You're a lucky person! I was never so fortunate. That sounds a very fun project, I wonder what led to its cancellation.
Josh
(09-27-2025, 04:08 PM)kobold Wrote: what's your favorite piece of music from Sierra's history, and why?WOW. There have been some really remarkable ones. Erana's Peace was a huge favorite. So was the Space Quest theme, and that perennial earworm, the Leisure Suit Larry theme.
I have to be honest and say my single favorite piece is probably the Ballad of Freddy Pharkas. Some of that is simply pride of authorship, as I remember the days writing it, why various decisions were made about each line, that kinda thing. But the melody, which was Al Lowe's with Aubrey Hodge's arrangement, is just as important as the lyrics, if not moreso. For one thing, it's another of Al's earworms. He seems to have a great talent for that. But for another, it gets people singing along and remembering lines (like "Peerless, earless, and free"). I think that's an absolutely priceless thing and incredibly rare in the whole history of games to date. It involves people in the game even long after they're done playing and have uninstalled it. I love the fact that there are many covers of it on Youtube.
To be even more specific, I love the *closing* ballad best of all three ballads (demo, opening, and closing), and the MT-32 version (not the talkie version) is best of all. I was just talking about this on Facebook. When Al sang the Ballad for the CD version of the game, he used the same arrangement as the opening ballad. But Aubrey arranged the closing ballad for the floppy version differently. It added a snare drum and a march beat that gave it a whole different feel from the other two versions. It sounded so triumphant. I wish it had been used for the CD, because it just punctuates the ending so very well. People who are used to the opening ballad will probably agree with me that it gives the same melody an ENTIRELY different feel. (For those who are interested, here's the MIDI version, thank you to Alistair Gillette: http://www.sierramusiccentral.com/musics...rack52.mp3)
I hope picking my own song isn't too much of a cop-out. For what it's worth, I would probably choose the Larry theme as my favorite piece of music that I wasn't involved in, with the SQ theme being the runner-up.
This post was last modified: 09-27-2025, 04:56 PM by Josh_Mandel.
(09-27-2025, 05:04 PM)kobold Wrote: not at all a cop-out, i think it's awesome to be proud of yourself if you genuinely like it the most!!
Thank you! Yeah, I think so, too. Even if I hadn't been involved with it, if I try to look at it objectively, I still really like it.
Of course, it is nowhere near as majestic and stirring as various pieces of music throughout the Sierra catalog -- I'm thinking of the KQ and QfG series as being sources of really sweeping pieces, and the GK series for their moody (and occasionally even operatic) pieces. The Freddy ballad is comparatively extremely simplistic. But...

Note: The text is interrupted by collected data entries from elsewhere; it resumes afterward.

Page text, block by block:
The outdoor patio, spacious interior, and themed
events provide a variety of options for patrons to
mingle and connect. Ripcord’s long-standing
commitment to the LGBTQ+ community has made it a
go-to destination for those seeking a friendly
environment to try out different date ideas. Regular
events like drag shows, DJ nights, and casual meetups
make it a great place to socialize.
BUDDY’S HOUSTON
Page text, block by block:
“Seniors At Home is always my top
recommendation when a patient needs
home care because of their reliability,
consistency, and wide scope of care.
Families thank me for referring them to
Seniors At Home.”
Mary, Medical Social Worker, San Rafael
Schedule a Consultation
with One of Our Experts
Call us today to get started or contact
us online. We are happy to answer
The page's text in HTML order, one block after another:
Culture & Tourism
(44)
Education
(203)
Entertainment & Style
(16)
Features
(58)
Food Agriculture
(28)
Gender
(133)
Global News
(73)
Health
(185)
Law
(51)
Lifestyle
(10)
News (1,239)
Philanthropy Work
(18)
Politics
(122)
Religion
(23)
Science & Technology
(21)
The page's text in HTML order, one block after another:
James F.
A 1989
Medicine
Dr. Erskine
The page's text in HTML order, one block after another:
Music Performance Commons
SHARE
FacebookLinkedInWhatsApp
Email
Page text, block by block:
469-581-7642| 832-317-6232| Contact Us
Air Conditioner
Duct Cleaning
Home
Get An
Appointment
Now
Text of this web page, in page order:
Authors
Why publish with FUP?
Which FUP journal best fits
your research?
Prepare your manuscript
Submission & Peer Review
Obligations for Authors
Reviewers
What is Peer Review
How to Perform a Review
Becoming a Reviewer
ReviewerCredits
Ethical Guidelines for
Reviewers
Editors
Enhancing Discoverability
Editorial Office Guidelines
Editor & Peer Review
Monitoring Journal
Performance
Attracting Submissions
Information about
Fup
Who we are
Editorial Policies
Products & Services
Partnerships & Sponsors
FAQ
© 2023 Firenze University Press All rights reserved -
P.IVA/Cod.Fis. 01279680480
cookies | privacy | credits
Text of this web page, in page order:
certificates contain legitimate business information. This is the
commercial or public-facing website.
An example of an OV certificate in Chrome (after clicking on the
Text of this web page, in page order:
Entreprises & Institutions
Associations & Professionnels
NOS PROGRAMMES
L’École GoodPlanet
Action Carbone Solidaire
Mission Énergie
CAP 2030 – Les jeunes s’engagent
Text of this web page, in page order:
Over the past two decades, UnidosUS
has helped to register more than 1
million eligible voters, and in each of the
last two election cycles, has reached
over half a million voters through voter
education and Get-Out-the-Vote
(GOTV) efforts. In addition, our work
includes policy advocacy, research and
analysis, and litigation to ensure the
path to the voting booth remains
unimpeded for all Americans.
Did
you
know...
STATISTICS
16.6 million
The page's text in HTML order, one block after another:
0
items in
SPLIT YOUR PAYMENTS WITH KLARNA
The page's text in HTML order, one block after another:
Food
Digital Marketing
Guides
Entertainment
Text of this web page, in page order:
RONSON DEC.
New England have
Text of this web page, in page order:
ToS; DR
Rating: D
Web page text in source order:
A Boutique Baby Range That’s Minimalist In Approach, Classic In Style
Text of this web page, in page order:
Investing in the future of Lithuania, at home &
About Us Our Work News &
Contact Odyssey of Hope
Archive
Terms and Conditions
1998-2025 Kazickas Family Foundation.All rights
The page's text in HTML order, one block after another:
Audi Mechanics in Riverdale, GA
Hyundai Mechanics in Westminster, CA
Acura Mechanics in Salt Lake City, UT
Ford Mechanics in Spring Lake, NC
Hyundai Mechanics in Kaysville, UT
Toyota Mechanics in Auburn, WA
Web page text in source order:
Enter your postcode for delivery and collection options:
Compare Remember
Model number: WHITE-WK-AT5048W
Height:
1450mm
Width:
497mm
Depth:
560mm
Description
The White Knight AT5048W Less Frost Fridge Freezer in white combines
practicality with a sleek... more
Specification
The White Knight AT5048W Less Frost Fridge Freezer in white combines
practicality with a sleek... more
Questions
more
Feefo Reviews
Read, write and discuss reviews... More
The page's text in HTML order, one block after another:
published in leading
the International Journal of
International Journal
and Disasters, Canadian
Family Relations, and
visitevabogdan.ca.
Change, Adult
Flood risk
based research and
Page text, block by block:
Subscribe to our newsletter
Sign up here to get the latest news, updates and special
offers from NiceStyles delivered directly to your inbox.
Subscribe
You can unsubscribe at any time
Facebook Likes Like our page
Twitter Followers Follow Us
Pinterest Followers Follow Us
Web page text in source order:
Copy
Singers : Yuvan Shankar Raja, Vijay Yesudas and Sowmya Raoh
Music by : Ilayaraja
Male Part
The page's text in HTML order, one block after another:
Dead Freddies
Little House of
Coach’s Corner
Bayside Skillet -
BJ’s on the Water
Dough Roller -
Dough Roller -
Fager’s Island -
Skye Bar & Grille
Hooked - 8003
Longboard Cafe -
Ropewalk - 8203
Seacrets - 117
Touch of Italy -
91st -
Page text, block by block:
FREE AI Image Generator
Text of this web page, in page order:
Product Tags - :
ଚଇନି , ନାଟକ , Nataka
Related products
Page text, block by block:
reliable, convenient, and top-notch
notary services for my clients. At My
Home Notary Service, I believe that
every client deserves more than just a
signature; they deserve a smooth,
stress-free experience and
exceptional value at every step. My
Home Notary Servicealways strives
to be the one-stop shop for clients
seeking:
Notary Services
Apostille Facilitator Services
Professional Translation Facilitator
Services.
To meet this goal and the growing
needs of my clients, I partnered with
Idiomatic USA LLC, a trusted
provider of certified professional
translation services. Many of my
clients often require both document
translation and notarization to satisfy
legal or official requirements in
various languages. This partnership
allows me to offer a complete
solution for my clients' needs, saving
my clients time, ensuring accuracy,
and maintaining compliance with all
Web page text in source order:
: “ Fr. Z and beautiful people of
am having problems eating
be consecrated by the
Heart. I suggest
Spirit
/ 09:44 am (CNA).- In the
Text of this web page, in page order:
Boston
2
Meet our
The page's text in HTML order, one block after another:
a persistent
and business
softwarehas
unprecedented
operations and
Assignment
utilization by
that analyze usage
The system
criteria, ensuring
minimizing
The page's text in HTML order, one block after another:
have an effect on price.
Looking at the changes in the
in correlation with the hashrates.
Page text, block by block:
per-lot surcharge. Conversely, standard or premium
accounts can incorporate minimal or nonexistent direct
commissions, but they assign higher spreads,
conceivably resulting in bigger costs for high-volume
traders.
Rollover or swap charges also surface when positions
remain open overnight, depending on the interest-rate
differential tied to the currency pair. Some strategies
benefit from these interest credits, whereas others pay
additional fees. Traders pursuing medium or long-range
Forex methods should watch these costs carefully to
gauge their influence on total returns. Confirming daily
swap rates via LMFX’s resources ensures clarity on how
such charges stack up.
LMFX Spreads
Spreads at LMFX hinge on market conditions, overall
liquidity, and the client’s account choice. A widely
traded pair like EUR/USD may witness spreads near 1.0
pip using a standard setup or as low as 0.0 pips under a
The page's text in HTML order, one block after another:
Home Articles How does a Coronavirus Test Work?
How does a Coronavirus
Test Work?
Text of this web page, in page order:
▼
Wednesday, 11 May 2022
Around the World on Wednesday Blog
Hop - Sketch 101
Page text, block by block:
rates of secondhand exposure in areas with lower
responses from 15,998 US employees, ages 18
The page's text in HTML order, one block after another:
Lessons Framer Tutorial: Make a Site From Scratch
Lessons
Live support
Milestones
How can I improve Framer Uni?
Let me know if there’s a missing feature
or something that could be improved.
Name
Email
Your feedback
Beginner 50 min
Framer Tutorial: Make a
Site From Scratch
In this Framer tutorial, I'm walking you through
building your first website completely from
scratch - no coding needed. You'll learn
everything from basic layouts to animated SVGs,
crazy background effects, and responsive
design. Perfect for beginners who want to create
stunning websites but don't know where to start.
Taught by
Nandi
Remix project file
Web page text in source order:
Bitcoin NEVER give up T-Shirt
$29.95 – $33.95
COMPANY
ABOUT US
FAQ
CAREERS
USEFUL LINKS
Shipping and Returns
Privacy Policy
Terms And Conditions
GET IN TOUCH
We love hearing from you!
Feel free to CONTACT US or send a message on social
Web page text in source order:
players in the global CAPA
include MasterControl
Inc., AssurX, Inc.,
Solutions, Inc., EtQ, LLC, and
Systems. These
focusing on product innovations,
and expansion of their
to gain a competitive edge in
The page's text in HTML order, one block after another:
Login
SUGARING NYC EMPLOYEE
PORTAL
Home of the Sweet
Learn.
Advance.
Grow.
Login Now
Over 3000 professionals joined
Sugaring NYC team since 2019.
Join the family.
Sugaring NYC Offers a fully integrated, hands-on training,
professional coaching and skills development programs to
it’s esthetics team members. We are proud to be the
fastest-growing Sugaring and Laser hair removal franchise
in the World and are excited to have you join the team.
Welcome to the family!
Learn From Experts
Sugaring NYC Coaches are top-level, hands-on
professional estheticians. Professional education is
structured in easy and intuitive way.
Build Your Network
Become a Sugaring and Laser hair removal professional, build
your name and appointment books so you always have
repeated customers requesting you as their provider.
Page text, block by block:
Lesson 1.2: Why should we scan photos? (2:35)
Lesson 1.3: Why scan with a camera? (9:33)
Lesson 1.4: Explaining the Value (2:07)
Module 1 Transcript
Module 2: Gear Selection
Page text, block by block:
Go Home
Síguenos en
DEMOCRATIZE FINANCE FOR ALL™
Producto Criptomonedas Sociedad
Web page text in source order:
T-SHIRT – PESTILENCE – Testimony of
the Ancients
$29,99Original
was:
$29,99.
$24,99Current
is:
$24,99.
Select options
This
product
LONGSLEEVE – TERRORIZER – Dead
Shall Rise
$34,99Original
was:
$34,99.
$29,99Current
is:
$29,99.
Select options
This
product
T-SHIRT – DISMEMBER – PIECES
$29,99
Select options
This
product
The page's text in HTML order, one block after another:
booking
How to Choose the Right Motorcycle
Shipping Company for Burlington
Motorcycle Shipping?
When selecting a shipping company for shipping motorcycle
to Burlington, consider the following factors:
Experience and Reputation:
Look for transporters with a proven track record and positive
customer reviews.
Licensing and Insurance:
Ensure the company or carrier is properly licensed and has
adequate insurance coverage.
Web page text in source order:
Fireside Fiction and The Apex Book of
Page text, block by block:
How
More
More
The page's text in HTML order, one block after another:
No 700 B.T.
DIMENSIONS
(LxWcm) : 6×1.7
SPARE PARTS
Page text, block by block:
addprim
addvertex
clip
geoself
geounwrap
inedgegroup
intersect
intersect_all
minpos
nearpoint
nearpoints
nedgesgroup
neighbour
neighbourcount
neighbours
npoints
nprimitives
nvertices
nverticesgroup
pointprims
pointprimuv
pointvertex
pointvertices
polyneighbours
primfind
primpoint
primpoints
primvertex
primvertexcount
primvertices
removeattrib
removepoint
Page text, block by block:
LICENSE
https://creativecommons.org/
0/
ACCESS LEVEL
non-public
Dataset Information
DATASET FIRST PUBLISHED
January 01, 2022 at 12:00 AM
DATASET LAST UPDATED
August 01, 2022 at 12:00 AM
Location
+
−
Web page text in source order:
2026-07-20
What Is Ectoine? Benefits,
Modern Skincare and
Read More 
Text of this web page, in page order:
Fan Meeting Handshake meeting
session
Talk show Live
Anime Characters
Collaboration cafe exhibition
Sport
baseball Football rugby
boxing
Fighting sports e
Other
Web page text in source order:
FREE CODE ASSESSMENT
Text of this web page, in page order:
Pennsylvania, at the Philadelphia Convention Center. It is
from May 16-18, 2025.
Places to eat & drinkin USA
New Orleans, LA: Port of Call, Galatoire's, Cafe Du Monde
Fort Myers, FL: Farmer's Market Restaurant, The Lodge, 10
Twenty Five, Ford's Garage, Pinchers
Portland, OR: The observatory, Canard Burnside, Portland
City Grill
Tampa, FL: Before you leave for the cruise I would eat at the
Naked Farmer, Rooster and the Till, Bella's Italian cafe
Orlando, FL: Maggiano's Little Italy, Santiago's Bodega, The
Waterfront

I've been a fan for ages, and younger me often visited your Brady Bunch-style website in the web-crawling days of yore.
Two questions:
1. You've done many voices for the games over the years. What was your favorite voice role?
2. Are there any of your post-Sierra games you feel would have been better served by being designed at the pre-"Chainsaw Monday" Sierra instead of their later homes?
Two questions:
1. You've done many voices for the games over the years. What was your favorite voice role?
2. Are there any of your post-Sierra games you feel would have been better served by being designed at the pre-"Chainsaw Monday" Sierra instead of their later homes?
(09-27-2025, 09:00 PM)dmouse097 Wrote: I've been a fan for ages, and younger me often visited your Brady Bunch-style website in the web-crawling days of yore.
Two questions:
1. You've done many voices for the games over the years. What was your favorite voice role?
2. Are there any of your post-Sierra games you feel would have been better served by being designed at the pre-"Chainsaw Monday" Sierra instead of their later homes?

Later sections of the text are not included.